The script /root/fw/fw_ipv4.sh (from common_firewall) is applied via @reboot cron job after every restart. K3s then inserts its own KUBE-* chains at the top of the INPUT/OUTPUT chains.

FeatureDetail
Default policy DROP INPUT, OUTPUT and FORWARD are set to DROP immediately after the flush – no window during which unprotected traffic passes through
Port scan blocker Any packet that does not match an ACCEPT rule adds the source IP to /proc/net/xt_recent/portscan. On the next packet from that IP, --rcheck fires at the top → 24h block. Check: cat /proc/net/xt_recent/portscan
ICMP rate limit Echo-request max. 5/s, burst 10 – protects against ICMP flood from many sources. Existing ping sessions continue via ESTABLISHED.
No server_ipv4 whitelist The former rule -s server_ipv4 -j ACCEPT was removed – external packets with spoofed server IP were accepted by it. Local traffic safely goes over loopback (-i lo -j ACCEPT).
K3s OUTPUT CIDR OUTPUT explicitly allows traffic to pod CIDR (10.42.0.0/16) and service CIDR (10.43.0.0/16) – needed for kubelet probes, kube-proxy, metrics server. Without these rules, K3s-internal port 10250 breaks.
IPv6 DROP policy ip6tables starts directly with policy DROP, ICMPv6 rate-limited, echo-reply only for ESTABLISHED/RELATED
# Monitor blocked packets live
journalctl -k -f --grep "IPTables-Dropped"

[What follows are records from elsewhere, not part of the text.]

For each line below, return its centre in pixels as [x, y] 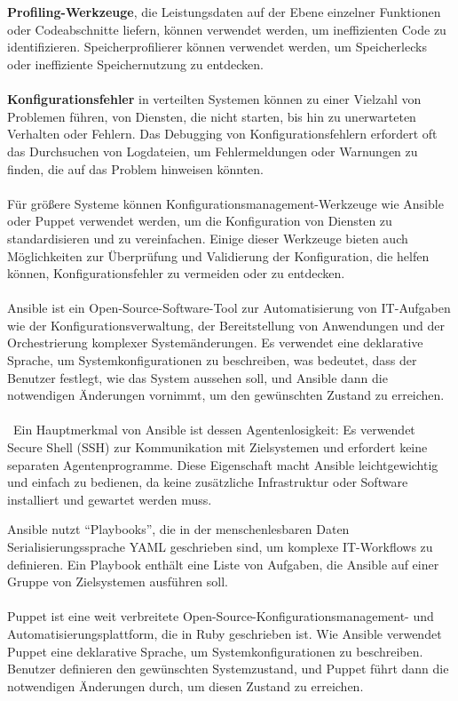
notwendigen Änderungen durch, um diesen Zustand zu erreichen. [186, 685]
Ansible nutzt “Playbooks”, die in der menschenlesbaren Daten [178, 529]
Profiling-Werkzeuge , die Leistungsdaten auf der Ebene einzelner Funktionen [224, 12]
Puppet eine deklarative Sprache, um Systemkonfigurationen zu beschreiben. [215, 651]
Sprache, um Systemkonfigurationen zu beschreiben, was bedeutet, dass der [212, 360]
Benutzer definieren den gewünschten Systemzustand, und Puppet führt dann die [228, 669]
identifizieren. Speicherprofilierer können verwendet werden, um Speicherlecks [217, 47]
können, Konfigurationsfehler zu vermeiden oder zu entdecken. [176, 273]
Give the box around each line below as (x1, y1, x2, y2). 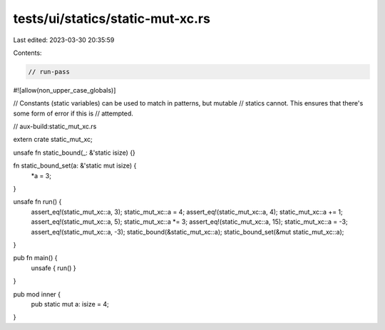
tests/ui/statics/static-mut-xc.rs (13, 11, 210, 26)
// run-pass (28, 68, 71, 76)
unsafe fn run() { (13, 197, 62, 206)
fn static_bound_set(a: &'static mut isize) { (13, 161, 137, 170)
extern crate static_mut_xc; (13, 135, 93, 144)
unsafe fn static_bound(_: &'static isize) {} (13, 148, 135, 157)
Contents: (13, 48, 42, 57)
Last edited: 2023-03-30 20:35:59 (13, 36, 115, 44)
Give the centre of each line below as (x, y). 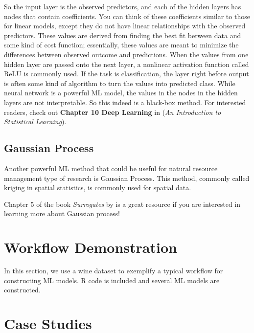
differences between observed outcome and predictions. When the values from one (126, 54)
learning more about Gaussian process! (62, 213)
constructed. (22, 290)
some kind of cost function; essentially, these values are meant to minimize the (121, 45)
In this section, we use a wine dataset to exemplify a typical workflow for (114, 271)
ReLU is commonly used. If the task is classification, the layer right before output (127, 74)
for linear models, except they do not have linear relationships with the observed (125, 26)
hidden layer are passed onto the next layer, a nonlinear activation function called (127, 64)
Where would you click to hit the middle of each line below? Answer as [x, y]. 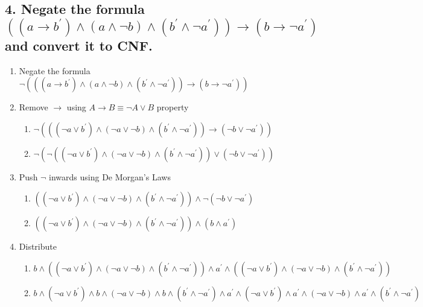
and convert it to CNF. [79, 45]
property [173, 107]
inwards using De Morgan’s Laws [110, 176]
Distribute [38, 246]
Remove [33, 107]
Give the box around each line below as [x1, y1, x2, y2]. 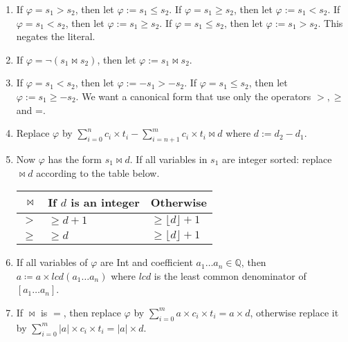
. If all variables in [129, 151, 208, 166]
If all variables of [16, 255, 88, 269]
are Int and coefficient [100, 255, 193, 269]
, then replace [63, 305, 121, 319]
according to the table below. [36, 165, 160, 180]
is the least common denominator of [154, 268, 306, 283]
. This [318, 15, 343, 30]
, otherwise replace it [250, 305, 339, 319]
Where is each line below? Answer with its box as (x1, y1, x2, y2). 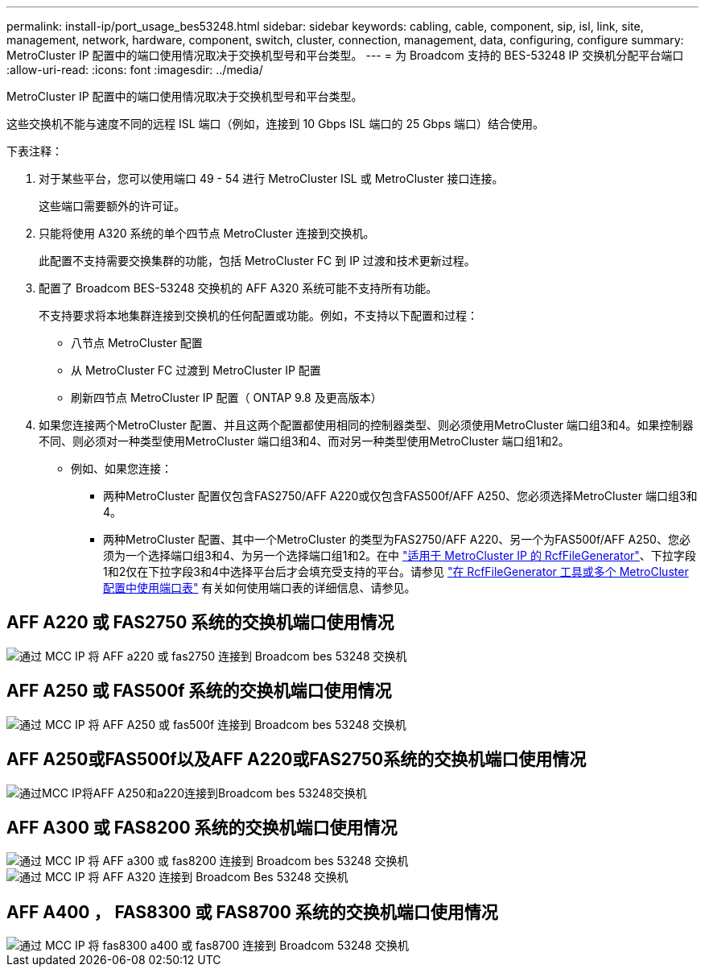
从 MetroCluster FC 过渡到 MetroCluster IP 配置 (71, 363, 321, 377)
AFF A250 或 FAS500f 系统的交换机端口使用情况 (6, 681, 392, 702)
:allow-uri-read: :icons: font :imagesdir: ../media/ (6, 63, 263, 77)
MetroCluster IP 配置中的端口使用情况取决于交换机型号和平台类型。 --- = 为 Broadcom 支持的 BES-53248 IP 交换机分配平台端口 (6, 48, 684, 62)
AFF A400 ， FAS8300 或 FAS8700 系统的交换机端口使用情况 (6, 901, 498, 922)
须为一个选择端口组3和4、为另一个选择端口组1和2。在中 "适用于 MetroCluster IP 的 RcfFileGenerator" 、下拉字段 (103, 549, 696, 562)
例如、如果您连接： (71, 462, 172, 475)
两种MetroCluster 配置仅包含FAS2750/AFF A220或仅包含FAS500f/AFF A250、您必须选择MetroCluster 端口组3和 (103, 489, 698, 503)
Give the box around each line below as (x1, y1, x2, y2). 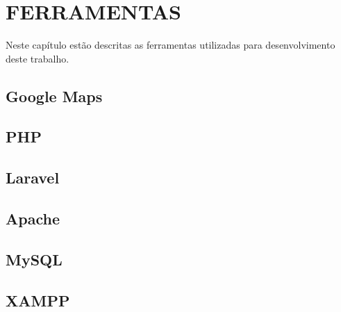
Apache (6, 208, 60, 229)
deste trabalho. (6, 51, 69, 65)
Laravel (6, 167, 60, 188)
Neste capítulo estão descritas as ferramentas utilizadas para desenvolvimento (6, 38, 335, 52)
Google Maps (6, 85, 103, 106)
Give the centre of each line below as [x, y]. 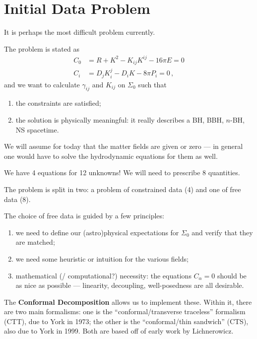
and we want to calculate [42, 84]
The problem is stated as [42, 48]
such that [152, 84]
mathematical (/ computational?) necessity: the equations [103, 275]
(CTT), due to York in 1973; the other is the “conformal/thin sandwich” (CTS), [126, 321]
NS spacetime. [37, 129]
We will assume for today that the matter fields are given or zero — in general [124, 146]
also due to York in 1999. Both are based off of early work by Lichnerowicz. [119, 331]
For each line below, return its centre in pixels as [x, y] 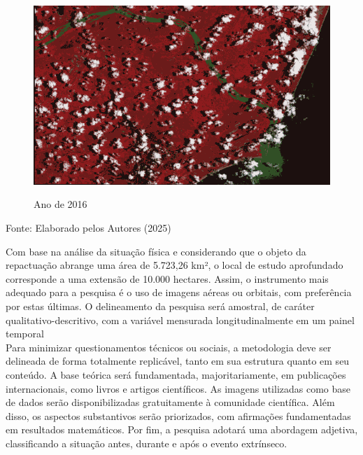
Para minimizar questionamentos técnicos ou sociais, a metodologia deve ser [169, 347]
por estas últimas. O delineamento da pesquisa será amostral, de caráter [160, 306]
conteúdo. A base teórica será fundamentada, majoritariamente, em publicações [176, 374]
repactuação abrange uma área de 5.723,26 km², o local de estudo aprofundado [175, 265]
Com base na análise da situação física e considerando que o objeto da [156, 251]
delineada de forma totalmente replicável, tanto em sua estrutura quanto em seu [178, 361]
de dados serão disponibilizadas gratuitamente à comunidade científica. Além [170, 402]
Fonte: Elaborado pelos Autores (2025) [88, 227]
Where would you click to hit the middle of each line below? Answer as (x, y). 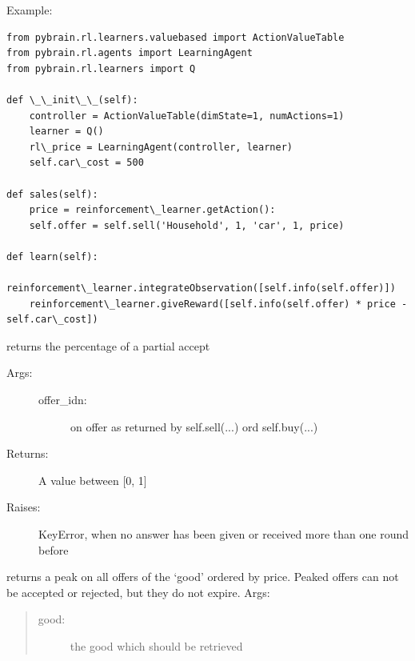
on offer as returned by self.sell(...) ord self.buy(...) (194, 426)
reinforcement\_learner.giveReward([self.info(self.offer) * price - (218, 304)
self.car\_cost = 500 (86, 163)
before (54, 549)
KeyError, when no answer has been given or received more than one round (224, 534)
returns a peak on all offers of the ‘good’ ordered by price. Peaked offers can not (203, 577)
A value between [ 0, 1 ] (93, 480)
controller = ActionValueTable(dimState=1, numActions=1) (187, 116)
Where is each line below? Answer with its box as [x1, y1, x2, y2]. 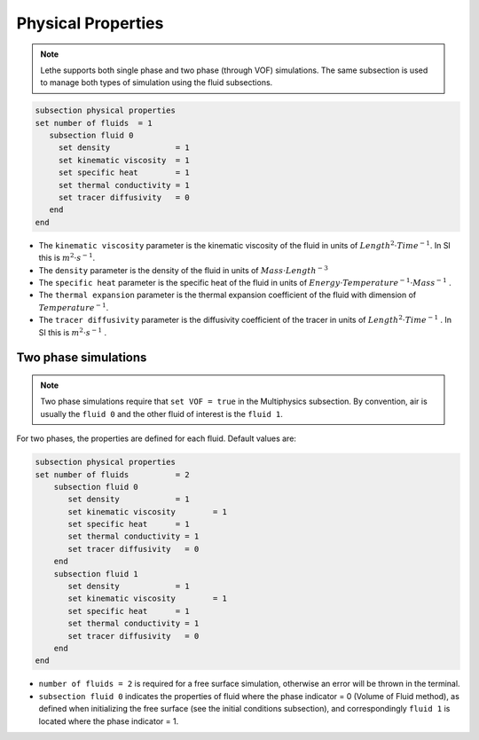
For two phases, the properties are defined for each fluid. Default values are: [16, 433, 297, 444]
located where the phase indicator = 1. [38, 715, 179, 727]
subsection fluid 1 [53, 569, 139, 579]
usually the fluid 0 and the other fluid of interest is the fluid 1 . [40, 408, 283, 419]
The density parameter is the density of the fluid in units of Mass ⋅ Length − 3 [38, 264, 328, 275]
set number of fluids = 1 [35, 118, 153, 128]
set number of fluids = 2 [35, 469, 190, 479]
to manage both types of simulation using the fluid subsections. [40, 77, 273, 88]
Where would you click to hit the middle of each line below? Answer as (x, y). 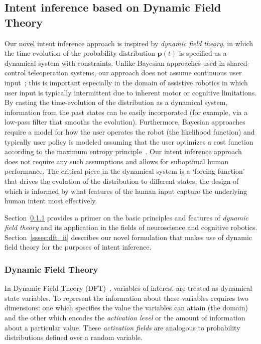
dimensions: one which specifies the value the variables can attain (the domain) (126, 308)
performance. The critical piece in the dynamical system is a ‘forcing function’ (125, 171)
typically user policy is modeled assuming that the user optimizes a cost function (129, 141)
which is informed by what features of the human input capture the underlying (126, 191)
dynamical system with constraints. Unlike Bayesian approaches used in (115, 63)
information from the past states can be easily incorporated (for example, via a (126, 112)
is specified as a (203, 53)
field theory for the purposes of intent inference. (78, 247)
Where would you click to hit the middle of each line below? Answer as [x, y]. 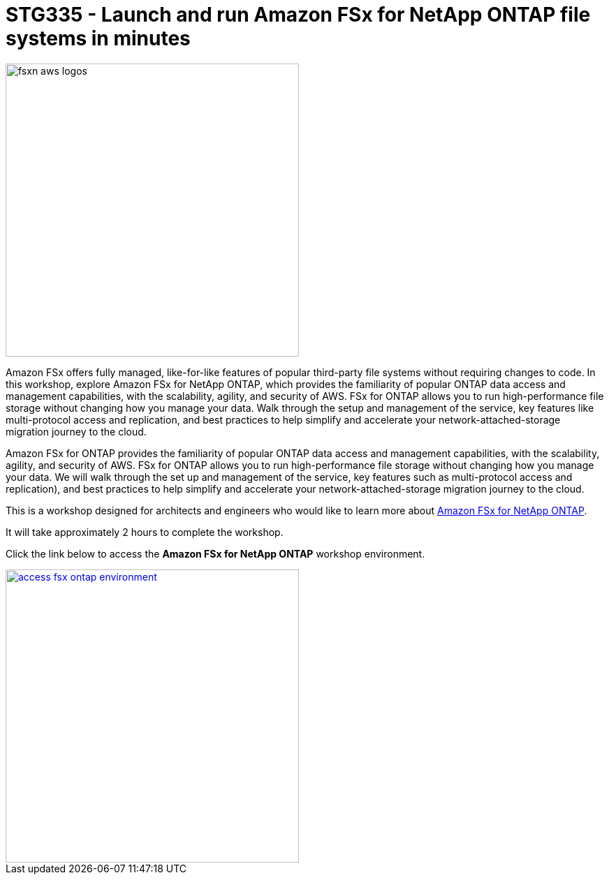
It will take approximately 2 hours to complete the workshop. [145, 532]
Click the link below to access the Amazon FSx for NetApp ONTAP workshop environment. [215, 553]
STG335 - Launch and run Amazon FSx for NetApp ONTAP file [298, 15]
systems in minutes [98, 38]
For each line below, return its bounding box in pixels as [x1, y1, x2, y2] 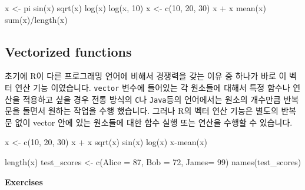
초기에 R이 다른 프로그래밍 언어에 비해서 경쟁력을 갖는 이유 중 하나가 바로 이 [5, 70, 287, 82]
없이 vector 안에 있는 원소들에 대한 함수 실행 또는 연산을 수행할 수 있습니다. [15, 116, 293, 128]
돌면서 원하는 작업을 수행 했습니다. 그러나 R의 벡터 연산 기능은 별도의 [22, 104, 279, 117]
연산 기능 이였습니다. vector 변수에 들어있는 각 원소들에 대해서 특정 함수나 [15, 81, 290, 93]
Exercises [5, 175, 43, 188]
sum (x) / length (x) [5, 13, 68, 25]
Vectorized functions [5, 42, 132, 60]
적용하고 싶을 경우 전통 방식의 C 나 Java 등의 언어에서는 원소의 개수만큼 [22, 93, 281, 105]

# Show port scan blocklist
cat /proc/net/xt_recent/portscan | awk '{print $1}'

# Reload firewall rules (happens automatically after reboot)
/root/fw/fw_ipv4.sh && /root/fw/fw_ipv6.sh

Important Security Notes

Never commit vault.yml unencrypted Before every git commit check: ansible-vault encrypt inventory/host_vars/test/vault.yml
MariaDB bind to 0.0.0.0 MariaDB listens on all interfaces so that pods can connect via the host IP. Protection is provided exclusively by iptables (only pod CIDR allowed) and the DB user grant ('nextcloud'@'10.42.%'). Never expose port 3306 publicly.
StrictHostKeyChecking=no in ansible.cfg Disables host key verification when establishing SSH connections. Suitable for test servers with changing IPs, but not recommended for production servers. For production: set StrictHostKeyChecking=accept-new.